Oct 15, 2004 22:06
"You can tell the sun in his jealous skies when we walked in fields of gold.."
So dad requested that i update today. lol. Things have been getting increasingly more crazy. Lots of schoolwork -- a year ago i would have thought that it would be impossible to do this. But i'm holding on, and that makes me want to go even further. So i'm sitting here with an IBC rootbeer, knowing well that I need to get up in 8 hours and bus to the NH Champs race.. But oh, how i need to express myself!
I thought for a long time that living was like walking down a long path. I do believe I've told someone about this before.. Anyway, an immeasurable amount of things pass you by and the few things that you do pick up, or notice and comment on, are symbolic of the relationships we have with others. But right now it feels as though life is a huge whirlwind that blows around us, as we struggle to stay standing in the same place, and flail our arms around trying to catch what we can from the tornado. It's like spinning really fast and focussing on one thing.. the room just keeps spinning. Maybe life is more like that?
Regardless of if it is or not, life is all about the center. Our center. It's different for everyopne. I told the girls a while ago about an experience i had this summer while taking a jazz class. As we descended into a stratle split, as usual, we let our heads be heavy and rested out weight on our elbows. What a painful thing. But this time, i felt everything coming in through the tips of every extension off of me, and going out at the same speed. But all of it fed from and was fed to my center. I felt everything, deep inside me in those few minutes (not even.) And as the pain burned as a big fiery ball inside of me, i was comforted. I had a good friend named Kelly who is in college now. I'll never forget what she said once. She had made a similar realization.. and she said that all good things come from pain. This is debatable, but i certaintly felt it then.. But ahh, that is for another entry.
Another thing life is all about is ballance. Ballance is so unbelievably complicated that if it were to be a physical thing it could in no possible way every be placed down in a way where it would not tip. Not only is it enormous, it is also very intricate. But what happens if we find ballance in our lives? Are we ballanced enough to find ballance in the first place? I always found it interesting how few people can ballance with their eyes closed. I know girls with rock solid ballances at dance that cant stay aligned with their eyes shut for the life of them. Why? We need something to focus on. But when you apply that to real life, and stop using dance as a metaphor.. what could possibly be great enough to have such a huge effect on the proportions of your life?

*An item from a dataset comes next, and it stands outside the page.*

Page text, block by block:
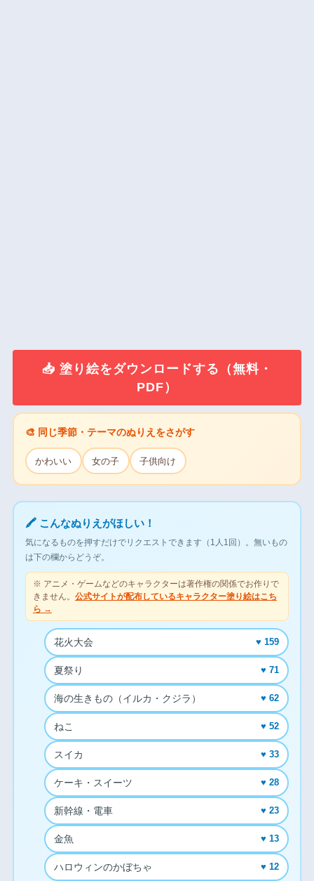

That has a lot more questions then the center.. mostly becuase there is so much more for me to know that i have not even come across yet. The last thing is to relax. Another unbelievably complex thing what would be unable to relax itself if it were made man. But thats whats special ---- relaxation, as an idea noun, can never be put in physical form. Things or people can bring us relaxation, but whenever it is felt, it has not been given to one.. it has been evoked in them. we all have deep inside us (possibly in our center) a very calm, smooth power that is particularly fine.. Foreign at the same time, like warm water woven into something. It can be brought out at the most inopportune moments, like in the middle of a stretch, in a crowded hall, or in a flawlessly quiet room. But it's something you can't find by looking for it. It has to come out by it's own will, and can leave as briskly as it arrived.